Task statement: The lines to repeat are those below from the one containing "time we have" down to the one containing "you will be able to convince that", both included; reproduce them exactly and nothing else.

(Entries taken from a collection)
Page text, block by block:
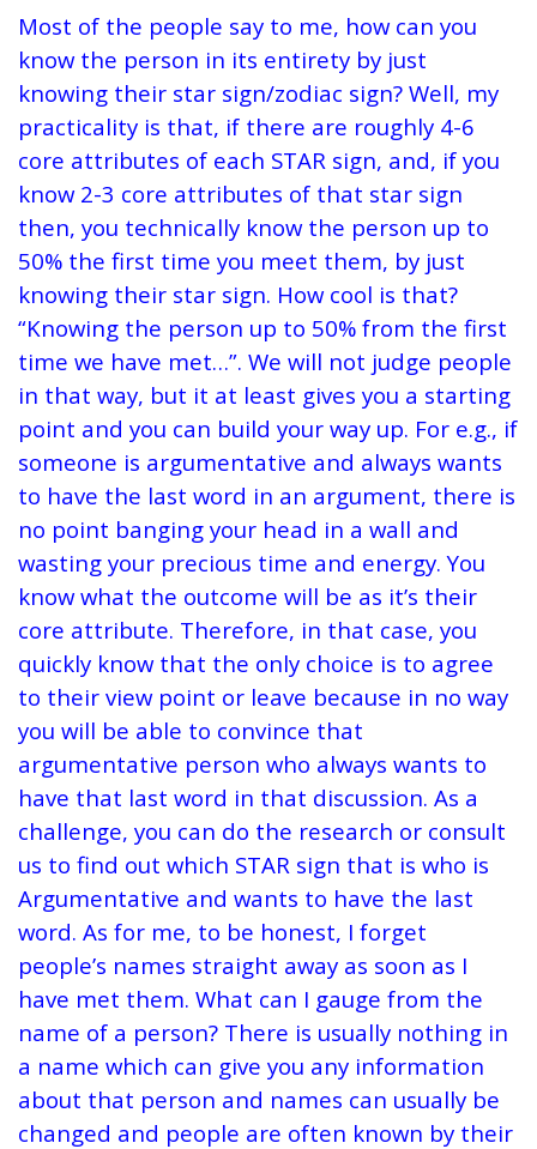
Most of the people say to me, how can you
know the person in its entirety by just
knowing their star sign/zodiac sign? Well, my
practicality is that, if there are roughly 4-6
core attributes of each STAR sign, and, if you
know 2-3 core attributes of that star sign
then, you technically know the person up to
50% the first time you meet them, by just
knowing their star sign. How cool is that?
“Knowing the person up to 50% from the first
time we have met…”. We will not judge people
in that way, but it at least gives you a starting
point and you can build your way up. For e.g., if
someone is argumentative and always wants
to have the last word in an argument, there is
no point banging your head in a wall and
wasting your precious time and energy. You
know what the outcome will be as it’s their
core attribute. Therefore, in that case, you
quickly know that the only choice is to agree
to their view point or leave because in no way
you will be able to convince that
argumentative person who always wants to
have that last word in that discussion. As a
challenge, you can do the research or consult
us to find out which STAR sign that is who is
Argumentative and wants to have the last
word. As for me, to be honest, I forget
people’s names straight away as soon as I
have met them. What can I gauge from the
name of a person? There is usually nothing in
a name which can give you any information
about that person and names can usually be
changed and people are often known by their

Result of the exercise:
time we have met…”. We will not judge people
in that way, but it at least gives you a starting
point and you can build your way up. For e.g., if
someone is argumentative and always wants
to have the last word in an argument, there is
no point banging your head in a wall and
wasting your precious time and energy. You
know what the outcome will be as it’s their
core attribute. Therefore, in that case, you
quickly know that the only choice is to agree
to their view point or leave because in no way
you will be able to convince that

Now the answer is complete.